CBC TV 50th Anniversary VIA Rail train, Halifax VIP

[This entry written by Geoff Sowrey, ©2002 Canadian Broadcasting Corporation (CBC). Text used with permission of CBC. The opinions expressed within do not necessarily reflect those of the CBC, employees, affiliates, or subsidiaries.]

Day 28

A maternity ward of babies didn’t sleep as well as I did last night. I stirred only once, when the cleaning staff tried to come in the room. I woke late, but feeling more awake and alert than I have since this trip started.

We arrived at the Halifax station to find it a hive of activity. It seemed that there would almost be no room for us to set up. Tonight was a VIP event, signifying the end of our odyssey.

It was our last time unloading the train. But despite the finality, we had no lack of drive. The train was dutifully unpacked, and items drawn into the station. The fit was a little tight with some items, such as the centre triangle for New Media and “The Beast” from the Boutique.

During set-up, I had yet another partial run-in with fame. Julie pulled me aside to tell me of a woman who had been following our journey through my daily journal. What blew me away was that she’d tried to catch up with us in Melville. Over half the country away. She had flown from Indian Head, Saskatchewan to see us here in Halifax. Both Julie and I were beside ourselves.

By 2:00, everything was almost ready. That’s when we were told of touch-ups. This is our second-to-last event. We’ve spent 27 days on the road, and our equipment isn’t exactly looking new. (The fact that it looks good at all is amazing.) For our final events, the tables received a new coat of paint.

We literally ended up watching paint dry. The Halifax station is quite active — VIA’s Ocean train departs and arrives every day. Busses are also a constant source of traffic. The last thing you want is for things to go missing. We don’t expect theft, we just don’t want to encourage it.

One of our group activities was a group photograph. We’ve taken two already, one in Jasper and another in Winnipeg. We now have our final crew, and it should be immortalized. However, due to some rather odd scheduling, not everyone was around when we got to taking the picture. We’ll shoot another picture tomorrow, but we’ll already be short one person.

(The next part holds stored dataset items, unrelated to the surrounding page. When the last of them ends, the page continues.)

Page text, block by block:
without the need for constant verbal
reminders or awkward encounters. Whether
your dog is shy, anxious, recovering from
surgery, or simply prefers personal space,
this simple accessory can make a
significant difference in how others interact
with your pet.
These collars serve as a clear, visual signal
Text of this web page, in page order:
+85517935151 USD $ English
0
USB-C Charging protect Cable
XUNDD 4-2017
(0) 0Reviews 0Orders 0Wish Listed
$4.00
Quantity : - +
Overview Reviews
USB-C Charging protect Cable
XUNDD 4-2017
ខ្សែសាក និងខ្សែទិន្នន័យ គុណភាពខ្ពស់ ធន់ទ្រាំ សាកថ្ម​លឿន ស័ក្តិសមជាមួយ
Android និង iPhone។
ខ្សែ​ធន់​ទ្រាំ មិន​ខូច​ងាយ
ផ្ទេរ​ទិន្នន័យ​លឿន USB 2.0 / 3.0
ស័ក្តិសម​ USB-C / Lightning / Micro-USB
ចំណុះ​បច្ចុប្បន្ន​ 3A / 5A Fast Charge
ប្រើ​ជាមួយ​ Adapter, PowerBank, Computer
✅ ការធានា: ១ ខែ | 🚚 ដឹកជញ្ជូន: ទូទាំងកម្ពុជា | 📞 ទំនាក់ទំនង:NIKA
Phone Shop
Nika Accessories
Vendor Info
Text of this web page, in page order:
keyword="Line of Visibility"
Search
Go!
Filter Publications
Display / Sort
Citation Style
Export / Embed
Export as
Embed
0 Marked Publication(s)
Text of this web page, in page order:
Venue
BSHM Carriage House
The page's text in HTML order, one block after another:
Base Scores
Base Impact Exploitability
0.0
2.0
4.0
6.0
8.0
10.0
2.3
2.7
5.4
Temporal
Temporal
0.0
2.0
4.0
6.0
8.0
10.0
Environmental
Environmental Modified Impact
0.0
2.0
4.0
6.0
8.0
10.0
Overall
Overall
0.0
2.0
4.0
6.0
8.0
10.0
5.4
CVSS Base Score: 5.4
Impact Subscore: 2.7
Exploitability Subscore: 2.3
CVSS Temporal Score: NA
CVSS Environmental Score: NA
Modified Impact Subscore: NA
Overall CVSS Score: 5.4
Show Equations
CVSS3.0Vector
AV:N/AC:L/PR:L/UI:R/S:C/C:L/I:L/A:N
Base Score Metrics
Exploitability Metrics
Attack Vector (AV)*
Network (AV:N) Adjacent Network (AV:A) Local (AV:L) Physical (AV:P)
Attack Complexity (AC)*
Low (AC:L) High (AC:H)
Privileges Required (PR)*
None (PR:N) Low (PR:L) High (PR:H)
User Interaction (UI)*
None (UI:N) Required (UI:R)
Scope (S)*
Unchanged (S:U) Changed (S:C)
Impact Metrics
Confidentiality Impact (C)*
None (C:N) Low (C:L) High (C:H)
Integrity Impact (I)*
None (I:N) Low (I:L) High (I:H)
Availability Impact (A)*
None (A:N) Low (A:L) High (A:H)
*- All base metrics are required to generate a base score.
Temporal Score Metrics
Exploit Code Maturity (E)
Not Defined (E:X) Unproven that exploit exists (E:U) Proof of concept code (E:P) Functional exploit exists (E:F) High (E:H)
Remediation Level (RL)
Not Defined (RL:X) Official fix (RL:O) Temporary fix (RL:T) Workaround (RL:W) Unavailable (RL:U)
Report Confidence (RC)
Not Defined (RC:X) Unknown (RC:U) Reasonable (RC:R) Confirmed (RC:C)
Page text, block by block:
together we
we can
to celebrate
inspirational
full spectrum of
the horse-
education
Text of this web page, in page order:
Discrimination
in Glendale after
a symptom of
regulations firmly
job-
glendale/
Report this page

Today, Angela left us for home. She is the first of the original crew arriving in Halifax to leave. It was a sad occasion, though for most people it will only be a short time until they see her in Toronto. I will be lucky if I see Angela again. On Sunday, many others will take their leave. Today was but a hint of what is to come.

The VIPs started arriving just after 5:00. For the next four hours, we wandered about, handing out giveaways, and trying to be helpful. It’s not our favourite kind of event. It requires a lot of work, and doesn’t produce benefit. Most of the visitors are here to see other visitors, not us. We’re window dressing. We’d rather add extra hours onto the public events.

Barely a month ago (see [[CBC 50th Anniversary VIA Rail train, Opening Event Pacific Central Station|5 September 2002]]), I thought VIP events were pretty neat. I guess it doesn’t take long to get jaded.

Speeches were a key focus. It gave time for CBC to bring up the Executive Vice-President, Harold Redekopp for a chance to talk about what the 50th Anniversary meant, and what part the train played. I personally preferred the speech by the Honourable Myra Freeman, the Lieutenant-Governor of Nova Scotia.

The single best speech was a rant by Rick Mercer, shown on video (Rick himself was present). It echoed another shorter rant he had done for the 50th anniversary, but with a more political slant. It was extremely funny, especially when he illustrated just how Canadians view the CBC. I would repeat examples, but they would likely be edited for content.

Back in the hotel following the event, I would see Rick again on “Tuning In”, one of the 50th anniversary shows. I caught the very end of the show, and saw little. But what I did see were the credits. For the first time, I knew the names that went by on the screen. I didn’t just know who they were, I had worked with them. They were friends and comrades. The credits had meaning.

After a month on the road with the CBC, I now understand the appeal of working in television.